I am aware many park on marine parade and take a chance. There have been a few posts on here in the past from people complaint about getting a ticket.

My attitude is that the council have designated a location where I CAN park my motorhome/motor caravan. It's only a few hundred yards distant from Marine Parade so I park there safe in the knowledge I won't get a ticket. Why risk it when you don't have to.

On a similar note if anyone is planning on visiting the Isle of Purbeck in Dorset over the summer Purbeck District Council pay their enforcement officers to start at 04:00 on occasions to enforce the " no overnight parking/camping/sleeping regs. They are diligent so make sure to use a campsite or you run a real risk of getting a ticket at some ungodly hour ESPECIALLY on the road leading to the ferry, it is a lovely spot to overnight but, as usual, some inconsiderate to$$ers abused the option! stayed for weeks on end! emptied their toilet cassettes on the SSSI and dumped rubbish everywhere , hence the draconian parking regs.

You have been warned.


----------



## mikebeaches (Oct 18, 2008)

Woodleas C&CC CS is not far off the M20, a short distance before Folkestone. We stayed last year and it was OK.

http://www.campingandcaravanningclub.co.uk/campsites/uk/kent/ashford/woodleasfarm

Mike


----------



## ThursdaysChild (Aug 2, 2008)

The proof of the pudding, Mrplodd, is in the eating. I was there again last week, and observed the signs myself. Your interpretation of them clearly differs from mine, and you must do what you think is appropriate.
Meanwhile, I will continue to overnight on Marine Parade until such time as Dover Council tell me not to.

Thanks for the warning about the Isle of Purbeck.


----------



## harveystc (Sep 20, 2008)

*sERVICE STATION STOPOVERS*

Hi,What a interesting topic,the best one for ages,a few refuse to admit that they should not use the councils parking spaces,then we get to know of campsites and pubs who welcome motorhomers,and for most people service stations are a no /no,i can say that with HGV now paying £20 per night,and fridge lorrys going all night who can sleep in sevice stations,some HGVS are now allowed to park in caravan /motorhome spaces as they are regular visitors,so if you need to sleep in peace it makes this topic very interesting,keep the info coming,and if you insist in parking in spsces for cars dont moan if this is taken away at some time by the council,so that every one will then suffer,regards H


----------



## ThursdaysChild (Aug 2, 2008)

Good morning, harveyhtc
I should not park in parking spaces ? Why not, for goodness sake ? That is what parking spaces are for. The spaces used by motorhomes overnighting before or after a ferry are not required by cars. There are usually plenty of them available and at 9.00 am most of the motorhomes have gone, leaving all the spaces free for paying cars. The car lobby ( if indeed there is one ) would be very much dog-in-the-manger.
And you may rest assured that if the Council did not want motorhomes to overnight on Marine Parade, they would long since have erected unambiguous signage to say so, and would have wardens on night patrol to collect the fines.
A note to Dover Council to acknowledge how useful it is to be able to overnight on Marine Parade, inbound or outbound, making a ferry from Dover our continued choice for cross-channel travel, might be helpful.


----------



## Carl_n_Flo (May 10, 2005)

Motorhomes have been parking and over-nighting on Marine Parade / The Esplanade since the 1960's and 1970's. If Dover Council wanted to ban them, then they would have done so a very long time ago.

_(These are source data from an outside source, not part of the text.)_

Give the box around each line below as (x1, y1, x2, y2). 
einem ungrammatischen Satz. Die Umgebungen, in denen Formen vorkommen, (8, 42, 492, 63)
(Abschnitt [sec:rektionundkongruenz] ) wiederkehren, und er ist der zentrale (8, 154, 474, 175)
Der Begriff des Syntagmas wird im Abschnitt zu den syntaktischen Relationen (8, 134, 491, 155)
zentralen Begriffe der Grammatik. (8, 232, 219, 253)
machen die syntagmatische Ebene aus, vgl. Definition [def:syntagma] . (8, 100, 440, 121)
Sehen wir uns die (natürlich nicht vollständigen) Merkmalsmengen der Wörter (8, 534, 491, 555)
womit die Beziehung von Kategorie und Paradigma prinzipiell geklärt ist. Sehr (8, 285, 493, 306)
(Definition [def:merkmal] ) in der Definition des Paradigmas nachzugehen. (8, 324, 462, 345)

As has been said, the local authority know which side their bread is buttered, and will not do anything that will encourage holiday-makers (even those just passing through) to take their business elsewhere.

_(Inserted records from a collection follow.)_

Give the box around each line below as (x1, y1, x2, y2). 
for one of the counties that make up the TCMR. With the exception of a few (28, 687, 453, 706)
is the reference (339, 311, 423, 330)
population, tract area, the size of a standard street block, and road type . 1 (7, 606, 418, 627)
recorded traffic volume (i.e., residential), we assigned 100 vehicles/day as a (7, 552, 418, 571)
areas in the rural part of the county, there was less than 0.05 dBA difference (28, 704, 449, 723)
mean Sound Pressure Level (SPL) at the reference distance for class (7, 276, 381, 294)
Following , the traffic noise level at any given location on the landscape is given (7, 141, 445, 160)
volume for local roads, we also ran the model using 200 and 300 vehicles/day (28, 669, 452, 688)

Parking up on the seafront at Dover is an essential part of the holiday experience for me.............much like our essential stop for a bratwurst at the Lorelei Eck on the Rhein.......it is tradition!!

Carl


----------



## janet1 (Feb 10, 2012)

Thanks to Dover Council for allowing (not denying) the parking of motorhomes. 

When we parked up last Friday night we strolled 100 yards to Table Table restaurant, located at the Premier Inn and we had a delicious sirloin steak and fish and chips......that we had been imagining and droolin' about for the previous 4-6 weeks while in Spain.

We will certainly be going there again on our next return to Dover.


----------



## janet1 (Feb 10, 2012)

Thanks to Dover Council for allowing (not denying) the parking of motorhomes. 

When we parked up last Friday night we strolled 100 yards to Table Table restaurant, located at the Premier Inn and we had a delicious sirloin steak and fish and chips......that we had been imagining and droolin' about for the previous 4-6 weeks while in Spain.

We will certainly be going there again on our next return to Dover.


----------